À la rencontre de l'Arménie, berceau de ses premières inspirations
Samedi 29 mars, la salle de concert Babajanyan est pleine à craquer. Chaque siège est occupé par des passionnés de musique venus de tous horizons. Une atmosphère envoûtante et mystérieuse règne dans la salle grâce à l'ambiance feutrée teintée de nuances violettes. Les reflets chatoyants du gigantesque lustre doré au centre de la pièce se mêlent aux teintes pourpres des lumières de la scène. Le concert démarre dans une aura de luxe et d'élégance d'un autre temps. Charles Mouton, Albert de Rippe, Francesco Canova da Milano, surnommé Il Divino, Hopkinson Smith émerveille la salle des œuvres de grands maîtres
Entre deux exécutions, dans un échange chaleureux avec son auditoire, Hopkinson Smith raconte son cheminement musical dont il dévoile une facette émouvante. Il évoque avec tendresse le souvenir de sa première professeure de musique, d'origine arménienne. Cette connexion, établie dès ses débuts dans la musique, a engendré en lui une promesse solennelle : celle de fouler un jour le sol arménien, berceau de ses premières sources d'inspiration artistique.

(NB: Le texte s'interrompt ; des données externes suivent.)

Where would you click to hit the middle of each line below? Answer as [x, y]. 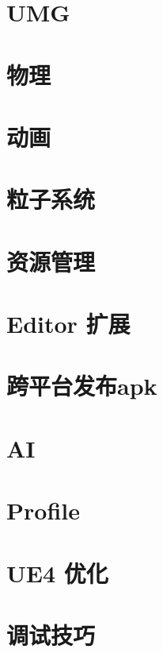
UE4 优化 [57, 572]
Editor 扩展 [68, 324]
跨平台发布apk [82, 386]
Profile [43, 510]

À la fin du concert, nous rencontrons Anushik Khachatryan, étudiante de 20 ans au conservatoire Komitas d'Erevan. Elle tient entre ses mains un téléphone où s'affiche le selfie pris la veille aux côtés de l'artiste, lors de la master-class qu'il y a donné : « Je suis tellement fière ! Avoir une photo avec lui, ça me donne l'impression que mon travail en vaut la peine, que mes études ont de la valeur. Cela me donne encore plus de motivation ». Pour ces étudiants du conservatoire arménien, le concert ne se limitait pas à une simple représentation, c'était une véritable bouffée d'inspiration et une chance inestimable d'enrichir leur apprentissage musical.
Pour l'Arménie et son histoire millénaire, la préservation et la promotion de la musique ancienne revêtent une importance primordiale. La venue à Erevan d'un prodige tel qu'Hopkinson Smith témoigne de son engagement en faveur de la promotion de la culture sans frontière dans le pays.